In some examples, personalized food guidance may be provided that takes into account an individual's personalized responses to foods, such as the individual's glucose and fat responses, the individual's microbiome, the individual's overall health, potential health risks for the individual, and/or other data associated with the individual. Providing an individual with personalized food guidance can make choosing food easier and healthier and help them to understand how to improve their existing diet.

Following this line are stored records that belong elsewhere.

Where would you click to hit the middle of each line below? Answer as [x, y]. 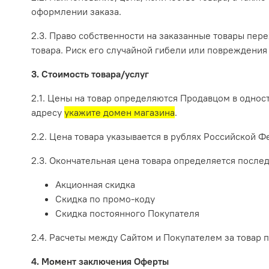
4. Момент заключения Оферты [100, 261]
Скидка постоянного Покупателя [127, 213]
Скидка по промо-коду [105, 199]
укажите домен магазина [119, 113]
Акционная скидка [95, 185]
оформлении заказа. [76, 12]
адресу [48, 113]
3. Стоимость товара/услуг [90, 74]
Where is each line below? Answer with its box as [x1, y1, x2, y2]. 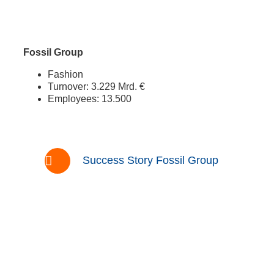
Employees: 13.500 [47, 94, 131, 105]
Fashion [47, 69, 83, 80]
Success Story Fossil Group [82, 154, 218, 167]
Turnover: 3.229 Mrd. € [47, 81, 145, 92]
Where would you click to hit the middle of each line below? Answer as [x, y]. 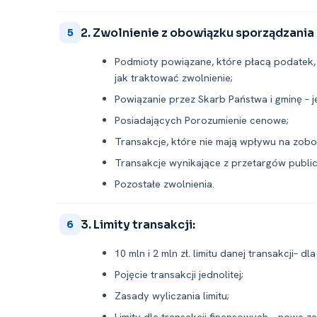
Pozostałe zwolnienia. [165, 184]
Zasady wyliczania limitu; [172, 295]
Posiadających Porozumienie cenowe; [202, 120]
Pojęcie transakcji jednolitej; [179, 274]
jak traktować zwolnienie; [174, 77]
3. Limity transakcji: [138, 224]
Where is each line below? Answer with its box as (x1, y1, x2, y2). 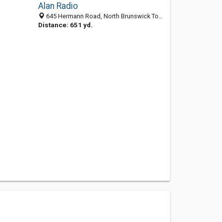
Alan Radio (38, 1, 78, 11)
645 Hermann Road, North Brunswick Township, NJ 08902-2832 (44, 12, 159, 20)
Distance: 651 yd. (38, 21, 93, 29)
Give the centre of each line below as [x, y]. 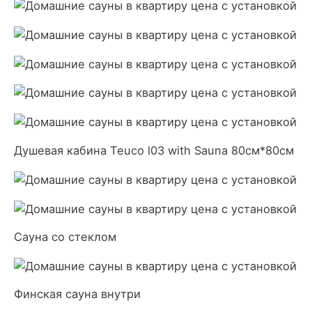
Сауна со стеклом [65, 237]
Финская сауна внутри [77, 294]
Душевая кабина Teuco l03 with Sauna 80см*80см [154, 150]
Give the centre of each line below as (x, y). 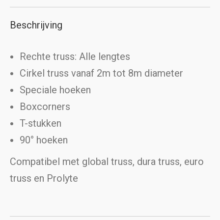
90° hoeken (44, 140)
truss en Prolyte (44, 179)
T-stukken (41, 124)
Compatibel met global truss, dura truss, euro (107, 162)
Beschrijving (36, 25)
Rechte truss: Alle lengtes (75, 57)
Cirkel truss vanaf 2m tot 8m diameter (101, 73)
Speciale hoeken (55, 90)
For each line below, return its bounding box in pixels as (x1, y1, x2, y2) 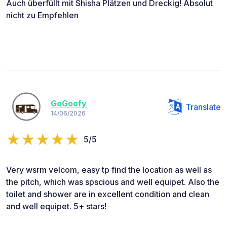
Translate (185, 102, 221, 112)
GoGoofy (51, 98, 87, 108)
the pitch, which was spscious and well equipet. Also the (6, 177, 219, 187)
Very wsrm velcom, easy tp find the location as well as (6, 165, 212, 175)
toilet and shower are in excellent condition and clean (6, 189, 209, 200)
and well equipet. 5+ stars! (6, 201, 106, 212)
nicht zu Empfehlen (6, 10, 79, 21)
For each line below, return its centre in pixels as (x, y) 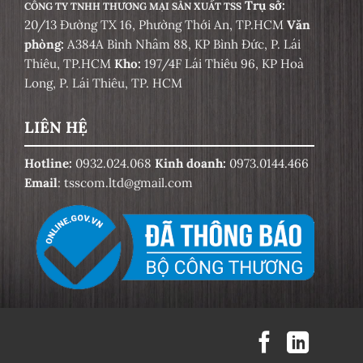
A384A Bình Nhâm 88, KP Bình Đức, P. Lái (184, 44)
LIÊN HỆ (56, 127)
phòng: (46, 44)
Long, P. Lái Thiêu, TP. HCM (103, 83)
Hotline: (48, 164)
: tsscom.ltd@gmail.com (125, 183)
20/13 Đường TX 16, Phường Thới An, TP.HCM (156, 24)
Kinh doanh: (192, 164)
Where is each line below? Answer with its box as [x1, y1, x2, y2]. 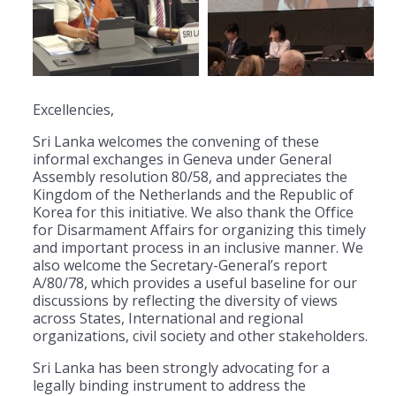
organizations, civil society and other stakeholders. [33, 325, 368, 346]
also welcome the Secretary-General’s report [33, 255, 327, 275]
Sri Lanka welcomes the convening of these [33, 131, 319, 151]
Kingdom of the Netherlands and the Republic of [33, 184, 354, 204]
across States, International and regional [33, 308, 303, 328]
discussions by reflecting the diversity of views [33, 290, 338, 310]
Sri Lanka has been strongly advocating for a [33, 357, 330, 377]
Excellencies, [33, 99, 114, 119]
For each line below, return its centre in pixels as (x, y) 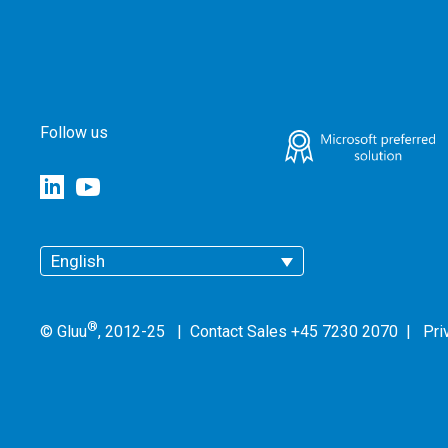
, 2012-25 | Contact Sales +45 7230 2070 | (260, 332)
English (78, 261)
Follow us (74, 132)
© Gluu (63, 332)
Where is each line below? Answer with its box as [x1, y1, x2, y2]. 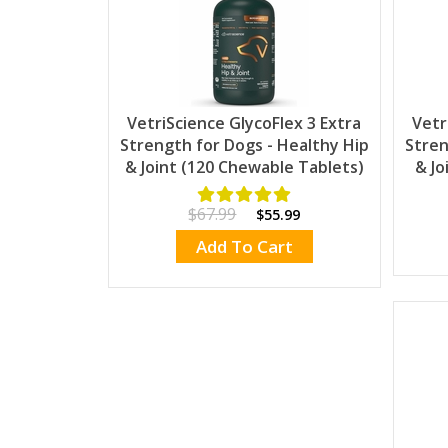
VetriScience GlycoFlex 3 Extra [127, 111, 362, 134]
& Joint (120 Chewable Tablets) [124, 155, 364, 178]
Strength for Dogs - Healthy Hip [119, 133, 369, 156]
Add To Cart [195, 235, 293, 259]
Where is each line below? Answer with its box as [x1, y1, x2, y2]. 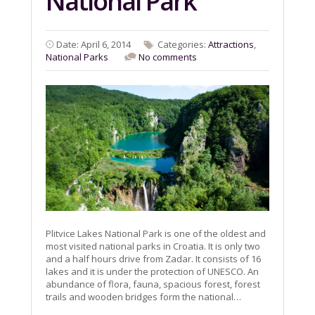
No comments [139, 51, 197, 64]
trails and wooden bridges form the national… [46, 290, 241, 304]
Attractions [208, 38, 254, 51]
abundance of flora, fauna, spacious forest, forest [46, 278, 260, 291]
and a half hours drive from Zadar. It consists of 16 [46, 252, 261, 266]
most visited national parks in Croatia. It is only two [46, 240, 260, 253]
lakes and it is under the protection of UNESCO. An [46, 265, 259, 278]
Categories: [157, 38, 208, 51]
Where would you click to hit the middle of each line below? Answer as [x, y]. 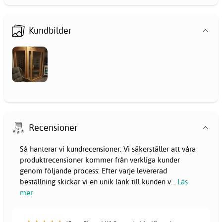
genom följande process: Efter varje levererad [93, 171]
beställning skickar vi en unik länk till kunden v [95, 182]
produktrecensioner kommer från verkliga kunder [100, 160]
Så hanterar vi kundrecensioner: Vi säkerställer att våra [108, 149]
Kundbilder [51, 30]
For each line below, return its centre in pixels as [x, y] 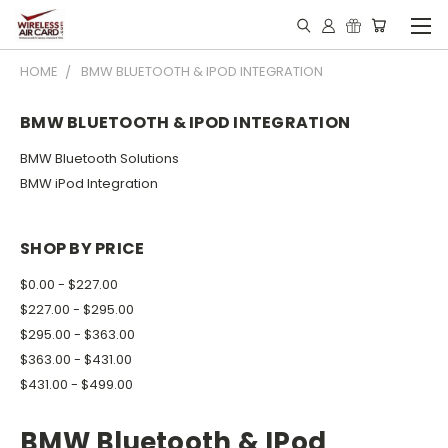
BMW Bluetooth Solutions [99, 158]
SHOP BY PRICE [82, 248]
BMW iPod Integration [89, 183]
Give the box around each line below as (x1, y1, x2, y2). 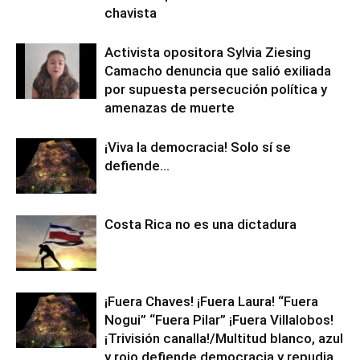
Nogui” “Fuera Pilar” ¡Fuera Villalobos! (104, 312, 333, 328)
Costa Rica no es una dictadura (104, 216, 297, 232)
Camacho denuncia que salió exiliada (104, 63, 331, 79)
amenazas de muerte (104, 100, 235, 116)
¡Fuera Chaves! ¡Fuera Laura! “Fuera (104, 293, 318, 309)
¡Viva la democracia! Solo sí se (104, 139, 291, 155)
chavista (104, 5, 157, 21)
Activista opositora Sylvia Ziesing (104, 44, 311, 60)
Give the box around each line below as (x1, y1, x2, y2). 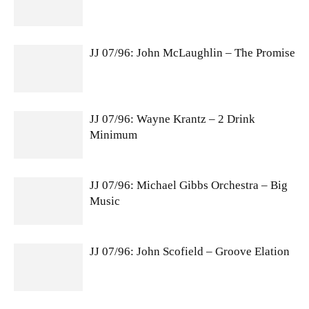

According to some examples, the personalized food guidance may include guidance data such as but not limited to predicted gut microbiome diversity, personalized health scores (e.g., glucose, fat, cholesterol, etc.), guidance/recommendations on food that has not yet been eaten, and/or other guidance tips/data (e.g., via a User Interface (UI))). The guidance data may be used by an individual to help them understand how they can improve their diet. For instance, a user may receive guidance data by viewing a UI on a mobile device, or some other device. The guidance data may also indicate a score, or some other indicator, that summarizes information about how the user has eaten over a particular time period (e.g., a day, a week, and the like).

To generate personalized food guidance, the nutritional service can produce personalized score(s) for one or more personalized health scores, and/or foods/meals that is based on personalized data about an individual and the individual's biological responses to the particular food/meals. The personalized data may include data that predicts how one or more of the individual's biomarkers will change postprandially, data that predicts an individual's potential risks such as diabetes or cardiovascular disease, as well other data associated with the individual. The nutritional service may combine multiple data sources about the individual's response to each food in such a way that the nutritional service takes into account the individual's own personalized risks, so as to optimize the overall meal score for each individual based upon their own body's responses.

In some examples, the nutritional service may use one or more other services, to score the individual's responses to food on more than one dimension (e.g., the impact of the food on biomarkers such as glucose, triglycerides, insulin, energy and hunger and its impact on shifting the microbiome towards a specific goal). In some cases, these scores may depend on factors that change rapidly such as the time of day, what was eaten previously or the amount of sleep.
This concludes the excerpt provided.